#### [Goal of the exercise]
From the listing below, reproduce word for word the part that opens with the line containing "Quick Auth [54, 21]" and closes with the line containing "class CFType (75, 226, 129, 236)"; reproduce nothing else.

#### [Dataset entries]
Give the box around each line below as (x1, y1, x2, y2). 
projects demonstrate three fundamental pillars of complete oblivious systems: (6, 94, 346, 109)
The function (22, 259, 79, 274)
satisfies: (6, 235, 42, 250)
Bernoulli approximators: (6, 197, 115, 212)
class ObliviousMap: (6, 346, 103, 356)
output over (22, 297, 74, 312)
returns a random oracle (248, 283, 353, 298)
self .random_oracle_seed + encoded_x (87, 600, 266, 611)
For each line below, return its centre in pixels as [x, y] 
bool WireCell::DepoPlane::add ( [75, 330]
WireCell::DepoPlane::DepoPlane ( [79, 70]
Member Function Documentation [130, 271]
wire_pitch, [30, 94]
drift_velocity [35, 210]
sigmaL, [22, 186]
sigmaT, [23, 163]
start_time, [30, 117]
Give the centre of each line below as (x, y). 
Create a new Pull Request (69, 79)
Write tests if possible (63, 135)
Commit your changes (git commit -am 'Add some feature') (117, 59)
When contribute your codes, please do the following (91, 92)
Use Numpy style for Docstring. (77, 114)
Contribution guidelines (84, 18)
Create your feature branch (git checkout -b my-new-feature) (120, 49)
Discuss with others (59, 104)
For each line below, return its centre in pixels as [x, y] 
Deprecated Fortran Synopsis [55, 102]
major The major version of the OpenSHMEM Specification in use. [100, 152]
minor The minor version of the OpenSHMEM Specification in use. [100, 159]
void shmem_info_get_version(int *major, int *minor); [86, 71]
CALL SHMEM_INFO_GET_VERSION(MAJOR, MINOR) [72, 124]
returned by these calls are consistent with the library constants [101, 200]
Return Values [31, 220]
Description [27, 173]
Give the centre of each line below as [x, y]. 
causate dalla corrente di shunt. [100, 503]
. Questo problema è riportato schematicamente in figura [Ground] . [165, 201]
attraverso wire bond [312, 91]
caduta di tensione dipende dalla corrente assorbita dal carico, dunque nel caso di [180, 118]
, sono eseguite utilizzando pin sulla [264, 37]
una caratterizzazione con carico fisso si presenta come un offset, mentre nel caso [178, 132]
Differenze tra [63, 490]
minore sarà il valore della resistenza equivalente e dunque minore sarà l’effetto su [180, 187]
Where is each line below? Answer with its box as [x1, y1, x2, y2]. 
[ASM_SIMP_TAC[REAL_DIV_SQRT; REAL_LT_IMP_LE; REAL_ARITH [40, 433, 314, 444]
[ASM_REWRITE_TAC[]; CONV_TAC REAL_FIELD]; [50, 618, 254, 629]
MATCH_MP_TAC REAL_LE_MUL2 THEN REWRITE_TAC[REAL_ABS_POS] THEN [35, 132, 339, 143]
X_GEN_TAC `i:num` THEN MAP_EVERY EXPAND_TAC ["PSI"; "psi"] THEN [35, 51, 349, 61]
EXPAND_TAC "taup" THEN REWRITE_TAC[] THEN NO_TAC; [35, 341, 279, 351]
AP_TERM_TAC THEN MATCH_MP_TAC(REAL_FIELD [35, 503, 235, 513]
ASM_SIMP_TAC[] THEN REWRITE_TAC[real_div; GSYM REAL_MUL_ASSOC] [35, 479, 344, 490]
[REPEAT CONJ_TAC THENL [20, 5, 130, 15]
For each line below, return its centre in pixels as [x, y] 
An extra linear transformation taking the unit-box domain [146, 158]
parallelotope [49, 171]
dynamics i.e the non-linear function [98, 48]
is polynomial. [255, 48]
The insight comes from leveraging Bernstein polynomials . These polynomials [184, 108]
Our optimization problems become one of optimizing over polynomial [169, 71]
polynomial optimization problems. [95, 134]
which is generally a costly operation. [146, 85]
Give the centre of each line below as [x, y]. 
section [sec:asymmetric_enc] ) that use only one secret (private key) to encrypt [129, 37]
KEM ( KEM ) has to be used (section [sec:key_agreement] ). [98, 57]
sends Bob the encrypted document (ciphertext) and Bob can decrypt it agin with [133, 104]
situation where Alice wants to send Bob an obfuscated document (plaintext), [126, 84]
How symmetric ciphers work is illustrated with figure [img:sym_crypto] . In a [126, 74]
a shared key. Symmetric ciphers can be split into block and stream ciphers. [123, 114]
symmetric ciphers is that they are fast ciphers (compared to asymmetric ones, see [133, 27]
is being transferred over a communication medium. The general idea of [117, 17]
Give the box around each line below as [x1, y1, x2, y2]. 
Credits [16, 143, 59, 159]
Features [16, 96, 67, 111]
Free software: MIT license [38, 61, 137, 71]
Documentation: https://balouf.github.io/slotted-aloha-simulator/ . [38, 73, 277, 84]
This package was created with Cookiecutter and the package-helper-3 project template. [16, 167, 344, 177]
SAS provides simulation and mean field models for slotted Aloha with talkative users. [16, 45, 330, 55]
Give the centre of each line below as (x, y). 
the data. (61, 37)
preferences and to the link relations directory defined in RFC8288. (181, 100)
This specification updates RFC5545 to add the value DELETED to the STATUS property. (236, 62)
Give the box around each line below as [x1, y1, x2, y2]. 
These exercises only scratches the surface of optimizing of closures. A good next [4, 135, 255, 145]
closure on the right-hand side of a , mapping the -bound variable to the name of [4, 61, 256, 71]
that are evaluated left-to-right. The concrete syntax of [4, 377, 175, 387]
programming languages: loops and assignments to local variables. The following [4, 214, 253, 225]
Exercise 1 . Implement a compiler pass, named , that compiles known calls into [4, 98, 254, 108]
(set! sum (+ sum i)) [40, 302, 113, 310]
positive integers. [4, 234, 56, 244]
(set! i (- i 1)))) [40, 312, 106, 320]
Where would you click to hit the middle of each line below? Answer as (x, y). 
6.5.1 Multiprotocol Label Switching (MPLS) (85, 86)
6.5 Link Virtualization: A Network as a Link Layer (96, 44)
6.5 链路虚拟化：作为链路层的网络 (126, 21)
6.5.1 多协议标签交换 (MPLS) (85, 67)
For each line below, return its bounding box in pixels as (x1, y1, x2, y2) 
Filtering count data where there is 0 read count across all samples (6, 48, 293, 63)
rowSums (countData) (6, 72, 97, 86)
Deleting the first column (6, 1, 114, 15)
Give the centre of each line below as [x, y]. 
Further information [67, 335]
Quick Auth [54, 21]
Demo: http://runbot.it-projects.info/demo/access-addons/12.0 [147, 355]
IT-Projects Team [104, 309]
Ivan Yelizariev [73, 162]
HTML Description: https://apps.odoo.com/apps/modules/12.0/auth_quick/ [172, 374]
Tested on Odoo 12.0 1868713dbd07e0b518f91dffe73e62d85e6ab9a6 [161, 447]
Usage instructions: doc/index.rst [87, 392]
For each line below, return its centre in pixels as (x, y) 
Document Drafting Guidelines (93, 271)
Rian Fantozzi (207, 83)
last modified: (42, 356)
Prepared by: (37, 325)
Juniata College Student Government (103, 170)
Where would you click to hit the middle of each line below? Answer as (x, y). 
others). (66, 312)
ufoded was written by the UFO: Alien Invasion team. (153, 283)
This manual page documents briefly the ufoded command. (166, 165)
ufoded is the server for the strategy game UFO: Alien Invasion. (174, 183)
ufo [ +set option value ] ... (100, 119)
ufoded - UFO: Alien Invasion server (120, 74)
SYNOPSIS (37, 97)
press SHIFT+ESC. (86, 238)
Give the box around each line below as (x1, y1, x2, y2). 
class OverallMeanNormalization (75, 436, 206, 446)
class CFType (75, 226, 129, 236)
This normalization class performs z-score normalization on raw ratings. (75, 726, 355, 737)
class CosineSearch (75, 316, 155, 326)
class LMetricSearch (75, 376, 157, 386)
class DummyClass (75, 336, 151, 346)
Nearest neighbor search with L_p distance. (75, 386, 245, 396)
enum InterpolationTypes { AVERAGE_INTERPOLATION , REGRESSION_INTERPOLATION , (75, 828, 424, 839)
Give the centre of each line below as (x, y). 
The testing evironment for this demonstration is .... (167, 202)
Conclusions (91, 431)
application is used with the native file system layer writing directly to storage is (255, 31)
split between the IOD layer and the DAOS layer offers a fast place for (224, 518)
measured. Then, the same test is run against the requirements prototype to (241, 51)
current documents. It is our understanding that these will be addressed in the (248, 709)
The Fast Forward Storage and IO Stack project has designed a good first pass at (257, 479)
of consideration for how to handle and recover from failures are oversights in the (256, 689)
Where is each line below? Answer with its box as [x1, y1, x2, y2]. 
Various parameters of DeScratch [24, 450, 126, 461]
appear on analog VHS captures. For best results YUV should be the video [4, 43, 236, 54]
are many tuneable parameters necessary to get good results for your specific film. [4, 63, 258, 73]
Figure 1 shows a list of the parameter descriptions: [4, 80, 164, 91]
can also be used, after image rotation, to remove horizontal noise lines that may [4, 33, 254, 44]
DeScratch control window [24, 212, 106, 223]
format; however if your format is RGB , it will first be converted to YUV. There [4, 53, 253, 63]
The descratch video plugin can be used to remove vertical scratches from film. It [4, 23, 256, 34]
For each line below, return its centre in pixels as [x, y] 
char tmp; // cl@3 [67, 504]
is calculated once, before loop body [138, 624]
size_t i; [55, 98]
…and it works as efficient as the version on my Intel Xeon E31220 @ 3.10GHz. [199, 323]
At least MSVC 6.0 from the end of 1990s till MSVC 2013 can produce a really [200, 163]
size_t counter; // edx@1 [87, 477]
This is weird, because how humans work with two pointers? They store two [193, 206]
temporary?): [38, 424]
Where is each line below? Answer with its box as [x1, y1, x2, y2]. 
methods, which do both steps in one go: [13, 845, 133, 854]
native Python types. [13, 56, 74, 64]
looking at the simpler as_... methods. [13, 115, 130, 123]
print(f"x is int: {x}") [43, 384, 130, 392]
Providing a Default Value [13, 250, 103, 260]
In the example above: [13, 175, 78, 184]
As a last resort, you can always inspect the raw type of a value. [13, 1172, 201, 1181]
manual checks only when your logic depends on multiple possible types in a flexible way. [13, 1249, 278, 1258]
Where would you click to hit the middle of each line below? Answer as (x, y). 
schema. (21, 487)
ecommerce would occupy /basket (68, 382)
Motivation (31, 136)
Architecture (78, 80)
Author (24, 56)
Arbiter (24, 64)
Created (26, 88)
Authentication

#### [Result of the task]
Quick Auth [54, 21]
Demo: http://runbot.it-projects.info/demo/access-addons/12.0 [147, 355]
IT-Projects Team [104, 309]
Ivan Yelizariev [73, 162]
HTML Description: https://apps.odoo.com/apps/modules/12.0/auth_quick/ [172, 374]
Tested on Odoo 12.0 1868713dbd07e0b518f91dffe73e62d85e6ab9a6 [161, 447]
Usage instructions: doc/index.rst [87, 392]
For each line below, return its centre in pixels as (x, y) 
Document Drafting Guidelines (93, 271)
Rian Fantozzi (207, 83)
last modified: (42, 356)
Prepared by: (37, 325)
Juniata College Student Government (103, 170)
Where would you click to hit the middle of each line below? Answer as (x, y). 
others). (66, 312)
ufoded was written by the UFO: Alien Invasion team. (153, 283)
This manual page documents briefly the ufoded command. (166, 165)
ufoded is the server for the strategy game UFO: Alien Invasion. (174, 183)
ufo [ +set option value ] ... (100, 119)
ufoded - UFO: Alien Invasion server (120, 74)
SYNOPSIS (37, 97)
press SHIFT+ESC. (86, 238)
Give the box around each line below as (x1, y1, x2, y2). 
class OverallMeanNormalization (75, 436, 206, 446)
class CFType (75, 226, 129, 236)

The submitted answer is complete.